**ACTIVITY**.
Below are lines of data, and only some are wanted. Please repeat exactly those from the line that has "aber auch oft Konflikt" through the line that has "やオーナーに対するサポートや契約内容の透明性がさ".

START INPUT MATERIAL

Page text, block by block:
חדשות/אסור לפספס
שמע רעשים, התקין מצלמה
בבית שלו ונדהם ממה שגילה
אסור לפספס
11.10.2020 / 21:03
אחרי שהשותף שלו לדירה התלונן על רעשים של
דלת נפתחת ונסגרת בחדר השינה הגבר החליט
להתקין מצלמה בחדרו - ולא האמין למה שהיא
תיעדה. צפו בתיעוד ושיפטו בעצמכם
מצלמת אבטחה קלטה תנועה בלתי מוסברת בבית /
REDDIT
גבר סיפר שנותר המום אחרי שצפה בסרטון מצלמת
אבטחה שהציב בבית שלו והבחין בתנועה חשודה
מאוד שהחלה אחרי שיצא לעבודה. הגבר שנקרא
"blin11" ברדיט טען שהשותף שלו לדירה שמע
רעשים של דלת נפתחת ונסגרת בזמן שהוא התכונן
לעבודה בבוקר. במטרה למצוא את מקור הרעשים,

END INPUT MATERIAL
START INPUT MATERIAL

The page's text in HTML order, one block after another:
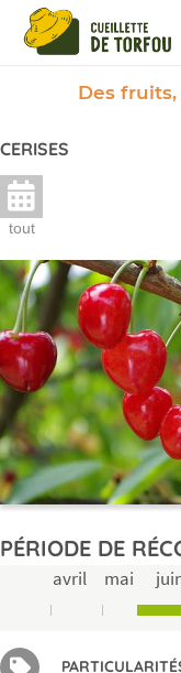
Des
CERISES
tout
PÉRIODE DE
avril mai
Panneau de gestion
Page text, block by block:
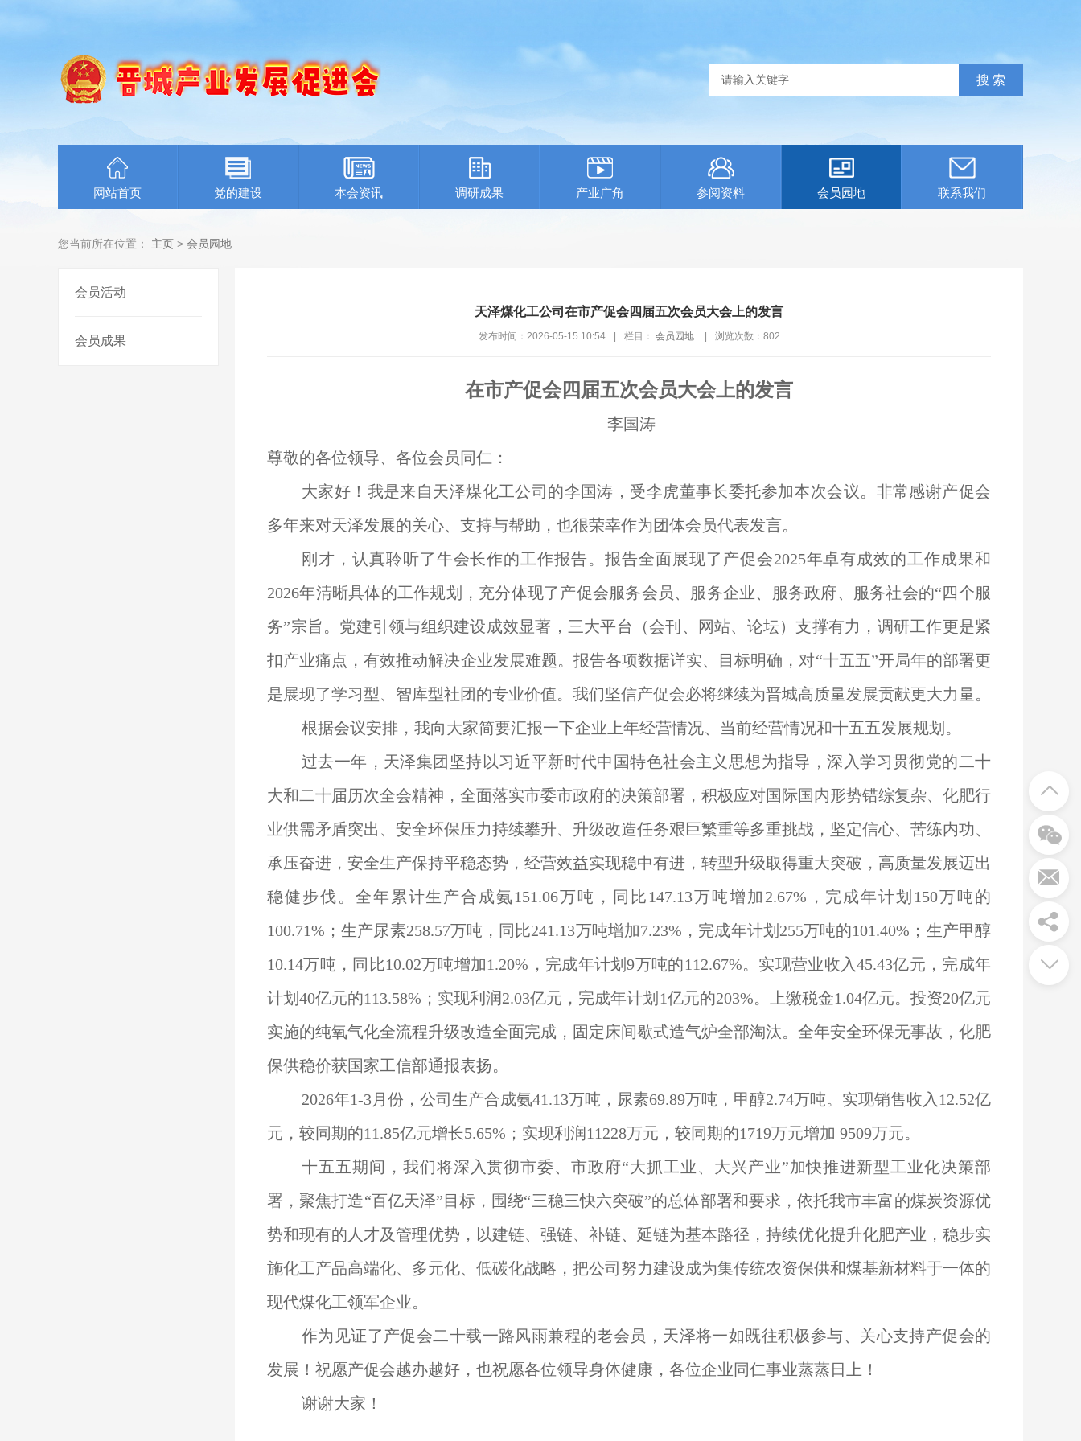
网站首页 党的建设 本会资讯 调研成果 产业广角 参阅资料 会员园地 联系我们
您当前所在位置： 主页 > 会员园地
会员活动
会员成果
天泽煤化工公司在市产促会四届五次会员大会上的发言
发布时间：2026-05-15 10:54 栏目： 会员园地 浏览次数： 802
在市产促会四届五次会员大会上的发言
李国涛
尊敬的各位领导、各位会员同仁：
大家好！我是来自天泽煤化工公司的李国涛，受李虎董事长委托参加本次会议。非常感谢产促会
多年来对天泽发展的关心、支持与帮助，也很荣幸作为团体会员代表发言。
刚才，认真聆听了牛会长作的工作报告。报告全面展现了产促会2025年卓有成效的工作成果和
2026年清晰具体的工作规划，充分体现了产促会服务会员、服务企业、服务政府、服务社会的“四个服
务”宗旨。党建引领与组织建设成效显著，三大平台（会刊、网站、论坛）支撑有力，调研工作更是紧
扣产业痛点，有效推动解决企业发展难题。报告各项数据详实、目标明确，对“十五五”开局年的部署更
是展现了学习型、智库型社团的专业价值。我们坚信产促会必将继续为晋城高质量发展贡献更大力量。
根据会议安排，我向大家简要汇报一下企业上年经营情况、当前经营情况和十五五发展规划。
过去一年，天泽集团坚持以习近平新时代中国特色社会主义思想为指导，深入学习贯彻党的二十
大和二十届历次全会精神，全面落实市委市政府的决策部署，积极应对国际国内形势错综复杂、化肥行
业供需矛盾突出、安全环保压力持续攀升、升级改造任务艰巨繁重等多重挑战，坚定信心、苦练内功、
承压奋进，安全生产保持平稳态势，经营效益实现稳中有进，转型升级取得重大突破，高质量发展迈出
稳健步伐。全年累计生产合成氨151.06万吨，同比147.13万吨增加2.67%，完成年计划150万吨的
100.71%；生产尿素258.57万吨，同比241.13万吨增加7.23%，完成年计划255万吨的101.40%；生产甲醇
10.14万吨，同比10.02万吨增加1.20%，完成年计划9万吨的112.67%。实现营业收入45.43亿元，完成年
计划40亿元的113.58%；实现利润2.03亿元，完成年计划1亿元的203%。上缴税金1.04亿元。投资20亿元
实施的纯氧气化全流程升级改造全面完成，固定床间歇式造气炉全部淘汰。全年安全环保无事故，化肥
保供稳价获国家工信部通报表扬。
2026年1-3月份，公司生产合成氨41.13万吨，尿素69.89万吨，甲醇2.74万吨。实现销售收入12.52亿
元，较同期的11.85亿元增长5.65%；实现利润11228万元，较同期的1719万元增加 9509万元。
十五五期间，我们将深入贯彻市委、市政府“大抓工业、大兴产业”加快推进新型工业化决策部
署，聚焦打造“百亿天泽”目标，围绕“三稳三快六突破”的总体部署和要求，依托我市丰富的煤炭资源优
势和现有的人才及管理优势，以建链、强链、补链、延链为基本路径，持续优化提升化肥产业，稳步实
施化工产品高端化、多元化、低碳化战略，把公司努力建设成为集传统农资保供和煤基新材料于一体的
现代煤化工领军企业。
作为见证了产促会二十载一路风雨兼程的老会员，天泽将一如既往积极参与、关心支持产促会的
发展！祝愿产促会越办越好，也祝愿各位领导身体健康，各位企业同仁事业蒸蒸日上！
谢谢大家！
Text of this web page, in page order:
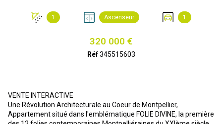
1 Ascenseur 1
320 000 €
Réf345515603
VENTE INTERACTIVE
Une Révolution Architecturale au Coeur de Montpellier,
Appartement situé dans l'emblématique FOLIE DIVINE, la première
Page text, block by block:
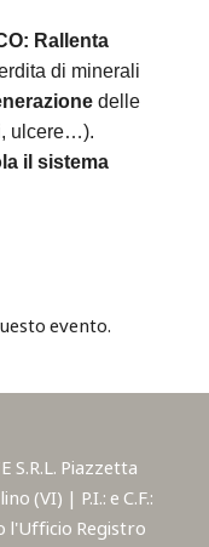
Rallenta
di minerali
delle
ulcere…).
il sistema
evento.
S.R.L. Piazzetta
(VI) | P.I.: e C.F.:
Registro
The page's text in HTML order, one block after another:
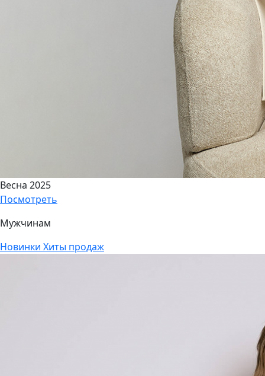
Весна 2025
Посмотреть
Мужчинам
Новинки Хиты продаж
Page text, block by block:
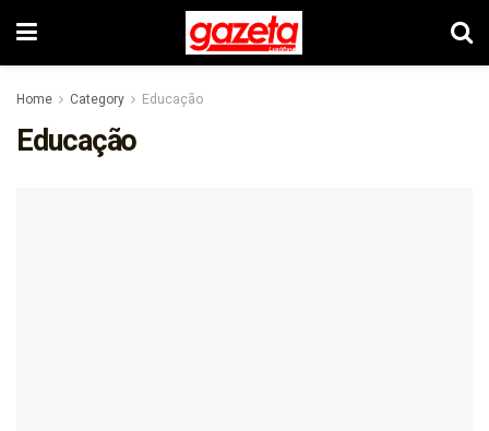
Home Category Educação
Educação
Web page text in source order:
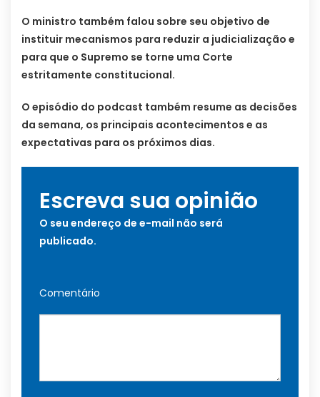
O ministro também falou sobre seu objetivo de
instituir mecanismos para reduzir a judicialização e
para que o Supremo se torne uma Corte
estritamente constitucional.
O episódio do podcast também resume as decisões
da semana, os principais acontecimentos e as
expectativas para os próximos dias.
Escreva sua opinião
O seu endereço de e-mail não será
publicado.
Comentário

END INPUT MATERIAL
START INPUT MATERIAL

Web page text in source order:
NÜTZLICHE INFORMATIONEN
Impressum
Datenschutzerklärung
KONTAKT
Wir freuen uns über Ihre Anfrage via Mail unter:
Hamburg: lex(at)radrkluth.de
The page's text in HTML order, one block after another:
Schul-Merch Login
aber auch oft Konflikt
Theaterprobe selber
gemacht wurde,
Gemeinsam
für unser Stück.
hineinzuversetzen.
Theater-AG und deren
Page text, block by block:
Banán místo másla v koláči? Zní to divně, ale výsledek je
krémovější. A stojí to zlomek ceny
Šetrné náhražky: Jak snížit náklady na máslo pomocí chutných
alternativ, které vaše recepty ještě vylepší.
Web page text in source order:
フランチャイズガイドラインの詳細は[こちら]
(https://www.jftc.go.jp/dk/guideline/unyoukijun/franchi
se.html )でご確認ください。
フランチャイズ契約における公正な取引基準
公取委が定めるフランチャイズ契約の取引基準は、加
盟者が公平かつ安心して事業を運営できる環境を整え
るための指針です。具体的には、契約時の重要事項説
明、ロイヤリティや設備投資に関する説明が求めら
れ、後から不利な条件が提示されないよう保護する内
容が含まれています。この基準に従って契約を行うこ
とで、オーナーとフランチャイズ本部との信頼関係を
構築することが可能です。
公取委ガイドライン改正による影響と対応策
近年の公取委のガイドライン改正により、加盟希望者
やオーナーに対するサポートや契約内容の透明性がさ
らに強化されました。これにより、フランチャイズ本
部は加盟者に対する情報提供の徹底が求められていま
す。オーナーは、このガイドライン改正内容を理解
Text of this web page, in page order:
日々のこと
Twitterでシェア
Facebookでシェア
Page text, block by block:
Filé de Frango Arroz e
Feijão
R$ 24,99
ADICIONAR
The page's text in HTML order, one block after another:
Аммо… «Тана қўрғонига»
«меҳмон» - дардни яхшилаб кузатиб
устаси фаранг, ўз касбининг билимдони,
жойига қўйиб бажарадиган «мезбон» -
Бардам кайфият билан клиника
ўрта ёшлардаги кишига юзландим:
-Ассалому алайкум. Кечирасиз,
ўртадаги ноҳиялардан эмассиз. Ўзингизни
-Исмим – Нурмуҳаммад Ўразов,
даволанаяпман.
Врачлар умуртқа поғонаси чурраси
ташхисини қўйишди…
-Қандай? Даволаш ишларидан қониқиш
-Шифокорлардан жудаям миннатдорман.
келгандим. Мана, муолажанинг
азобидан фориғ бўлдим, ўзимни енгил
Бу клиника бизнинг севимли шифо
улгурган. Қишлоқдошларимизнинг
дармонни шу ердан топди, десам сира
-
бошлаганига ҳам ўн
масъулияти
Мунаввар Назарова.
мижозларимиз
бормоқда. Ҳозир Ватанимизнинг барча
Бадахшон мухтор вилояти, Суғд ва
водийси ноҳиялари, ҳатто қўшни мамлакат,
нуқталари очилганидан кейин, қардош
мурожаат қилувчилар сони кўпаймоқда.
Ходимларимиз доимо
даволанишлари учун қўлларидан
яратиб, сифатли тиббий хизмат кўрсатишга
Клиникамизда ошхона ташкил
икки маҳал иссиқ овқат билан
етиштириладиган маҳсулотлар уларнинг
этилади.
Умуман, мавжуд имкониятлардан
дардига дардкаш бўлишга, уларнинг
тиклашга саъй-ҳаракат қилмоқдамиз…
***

END INPUT MATERIAL

**ANSWER TO THE EXERCISE**.
aber auch oft Konflikt
Theaterprobe selber
gemacht wurde,
Gemeinsam
für unser Stück.
hineinzuversetzen.
Theater-AG und deren
Page text, block by block:
Banán místo másla v koláči? Zní to divně, ale výsledek je
krémovější. A stojí to zlomek ceny
Šetrné náhražky: Jak snížit náklady na máslo pomocí chutných
alternativ, které vaše recepty ještě vylepší.
Web page text in source order:
フランチャイズガイドラインの詳細は[こちら]
(https://www.jftc.go.jp/dk/guideline/unyoukijun/franchi
se.html )でご確認ください。
フランチャイズ契約における公正な取引基準
公取委が定めるフランチャイズ契約の取引基準は、加
盟者が公平かつ安心して事業を運営できる環境を整え
るための指針です。具体的には、契約時の重要事項説
明、ロイヤリティや設備投資に関する説明が求めら
れ、後から不利な条件が提示されないよう保護する内
容が含まれています。この基準に従って契約を行うこ
とで、オーナーとフランチャイズ本部との信頼関係を
構築することが可能です。
公取委ガイドライン改正による影響と対応策
近年の公取委のガイドライン改正により、加盟希望者
やオーナーに対するサポートや契約内容の透明性がさ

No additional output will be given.